In this section, we provide a **data-driven technical discussion** of the model results, answering the key questions posed in the assignment.

### Question 1: Which model generalizes best and what does it tell us about the weather-electricity relationship?

**Answer:**

Based on test set performance, the **Linear Regression model** generalizes best (Test R² = 0.299333, Test MSE = 248125.79). This indicates that the relationship between weather features and electricity consumption is primarily **linear**. Although polynomial models achieve higher R² on the training set (degree=4 reaches 0.330), they perform worse on the test set, indicating overfitting. The simplicity of the linear model allows it to better capture the fundamental linear trends in the data without being misled by noise in the training data.


### Question 2: Do polynomial models improve the fit compared to linear regression? Why might electricity consumption have nonlinear dependence on weather?

**Answer:**

Polynomial models do improve fit on the **training set** (Train R² for degree=2/3/4 are 0.296, 0.311, 0.330, higher than linear regression's 0.276), but perform worse on the **test set** (Test R² are 0.279, 0.250, -33.314). This indicates that polynomial models suffer from overfitting and fail to genuinely improve generalization performance.

Theoretically, electricity consumption may have nonlinear dependence on weather: for example, the relationship between temperature and air conditioning usage (sharp increase in consumption during extreme heat), threshold effects under extreme weather conditions, and interactions between temperature and precipitation. However, on the current dataset, these nonlinear relationships may be masked by noise or are not significant enough, causing more complex models to perform worse instead.


### Question 3: If higher-degree models perform worse on test set, explain using evidence from metrics

**Answer:**

Higher-degree models perform worse on the test set, which is a classic **overfitting** phenomenon. Evidence is as follows:

- **Training error decreases but test error increases**: The degree=4 model's Train R² improves from 0.276 (linear) to 0.330, but Test R² drops from 0.299 to -33.314 (negative value indicates the model predicts worse than a simple mean). Test MSE surges from 248,125 to 12,151,490, an increase of approximately 49 times.

- **Train-test performance gap widens**: At degree=3, the gap between Train R² (0.311) and Test R² (0.250) is 0.061; at degree=4, the gap expands to 33.644, indicating the model has overlearned noise and details in the training data and cannot generalize to new data.

- **Trade-off between model complexity and generalization**: As polynomial degree increases, the number of model parameters grows dramatically (degree=4 has approximately 70 features), making overfitting likely with limited samples (992 training samples).


### Question 4: If none of the models achieve good test performance, provide reasons supported by outputs

**Answer:**

All models achieve poor test performance (best Test R² is only 0.299, indicating the model explains only about 30% of the variance). Main reasons include:

1. **Limited feature set**: Only 4 weather features (AWND, PRCP, TMAX, TMIN) are used, which may miss key driving factors.
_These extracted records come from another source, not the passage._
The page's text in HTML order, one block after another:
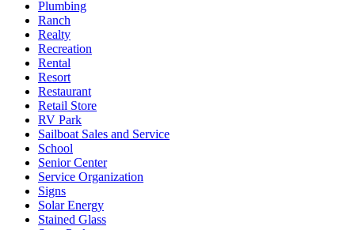
Plumbing
Ranch
Realty
Recreation
Rental
Resort
Restaurant
Retail Store
RV Park
Sailboat Sales and Service
School
Senior Center
Service Organization
Signs
Solar Energy
Stained Glass
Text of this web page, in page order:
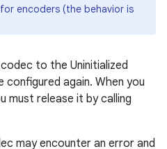
encoders (the behavior is
to the Uninitialized
again. When you
must release it by calling
may encounter an error and
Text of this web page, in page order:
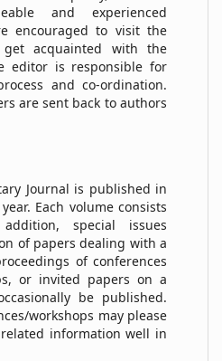
and experienced
encouraged to visit the
acquainted with the
editor is responsible for
and co-ordination.
are sent back to authors
Journal is published in
Each volume consists
special issues
of papers dealing with a
of conferences
or invited papers on a
be published.
workshops may please
information well in
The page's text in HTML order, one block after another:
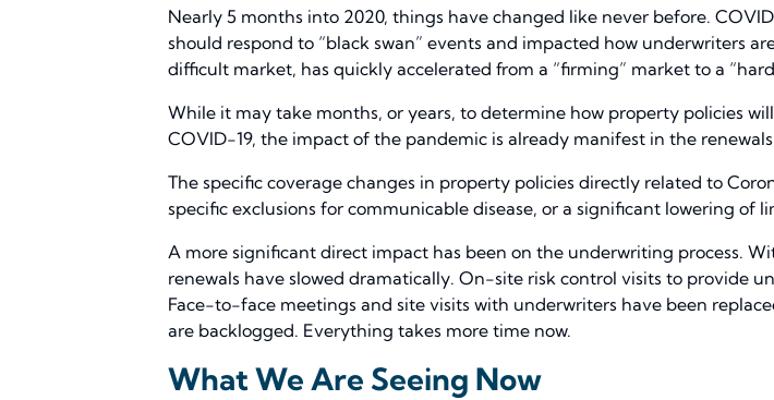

Electricity consumption is also influenced by unmodeled factors such as occupancy, weekday/weekend patterns, seasonality, economic activity, and user behavior.

2. **High data noise**: From the summary statistics, the standard deviation of daily_consumption (606.82) is relatively large compared to the mean (1561.08), and extreme values exist (minimum 14.22, maximum 4773.39), indicating significant noise and outliers in the data that limit the model's predictive capability.

3. **Weak linear relationship**: Even the best linear model explains only 30% of the variance, suggesting that the linear relationship between weather features and electricity consumption is weak. There may exist complex nonlinear or interaction effects that current models cannot effectively capture.